* Stored items:
··········
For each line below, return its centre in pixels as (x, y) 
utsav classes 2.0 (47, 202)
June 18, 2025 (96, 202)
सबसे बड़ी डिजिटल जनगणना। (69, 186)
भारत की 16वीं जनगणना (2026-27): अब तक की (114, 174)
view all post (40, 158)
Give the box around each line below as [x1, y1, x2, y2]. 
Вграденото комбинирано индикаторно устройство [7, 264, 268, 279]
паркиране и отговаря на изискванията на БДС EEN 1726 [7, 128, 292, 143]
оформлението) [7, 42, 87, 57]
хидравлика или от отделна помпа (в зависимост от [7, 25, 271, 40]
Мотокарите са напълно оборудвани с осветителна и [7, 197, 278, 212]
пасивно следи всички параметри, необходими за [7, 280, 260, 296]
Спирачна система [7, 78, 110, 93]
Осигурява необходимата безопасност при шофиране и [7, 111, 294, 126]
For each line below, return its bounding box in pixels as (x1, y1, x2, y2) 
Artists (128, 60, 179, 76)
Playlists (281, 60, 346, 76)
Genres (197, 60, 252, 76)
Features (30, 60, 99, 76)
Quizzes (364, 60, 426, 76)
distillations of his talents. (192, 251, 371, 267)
··········
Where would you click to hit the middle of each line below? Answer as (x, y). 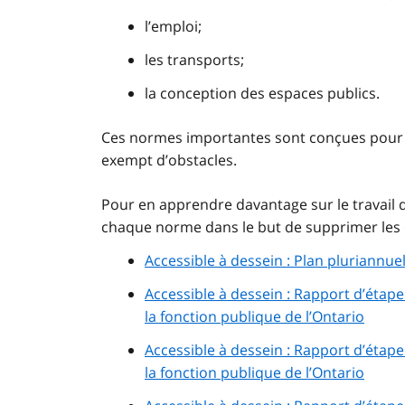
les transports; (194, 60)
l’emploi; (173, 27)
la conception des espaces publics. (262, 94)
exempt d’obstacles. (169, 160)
··········
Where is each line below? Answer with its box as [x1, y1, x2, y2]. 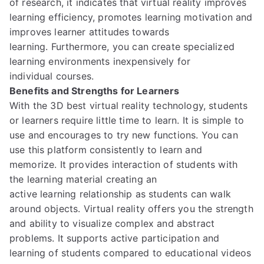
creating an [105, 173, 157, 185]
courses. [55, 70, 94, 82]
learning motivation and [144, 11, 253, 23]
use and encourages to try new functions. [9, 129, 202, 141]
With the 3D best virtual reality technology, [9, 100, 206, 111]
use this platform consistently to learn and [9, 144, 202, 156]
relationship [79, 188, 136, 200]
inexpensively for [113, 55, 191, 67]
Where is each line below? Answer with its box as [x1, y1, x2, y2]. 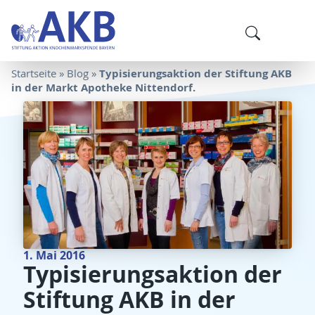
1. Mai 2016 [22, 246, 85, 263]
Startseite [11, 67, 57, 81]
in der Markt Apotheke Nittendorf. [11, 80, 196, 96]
··········
Reproduce, word for word and in full, only the lines above that start at the line with "For each line below, return its centre" and run through the line with "Осигурява необходимата безопасност", both ends included.

For each line below, return its centre in pixels as (x, y) 
utsav classes 2.0 (47, 202)
June 18, 2025 (96, 202)
सबसे बड़ी डिजिटल जनगणना। (69, 186)
भारत की 16वीं जनगणना (2026-27): अब तक की (114, 174)
view all post (40, 158)
Give the box around each line below as [x1, y1, x2, y2]. 
Вграденото комбинирано индикаторно устройство [7, 264, 268, 279]
паркиране и отговаря на изискванията на БДС EEN 1726 [7, 128, 292, 143]
оформлението) [7, 42, 87, 57]
хидравлика или от отделна помпа (в зависимост от [7, 25, 271, 40]
Мотокарите са напълно оборудвани с осветителна и [7, 197, 278, 212]
пасивно следи всички параметри, необходими за [7, 280, 260, 296]
Спирачна система [7, 78, 110, 93]
Осигурява необходимата безопасност при шофиране и [7, 111, 294, 126]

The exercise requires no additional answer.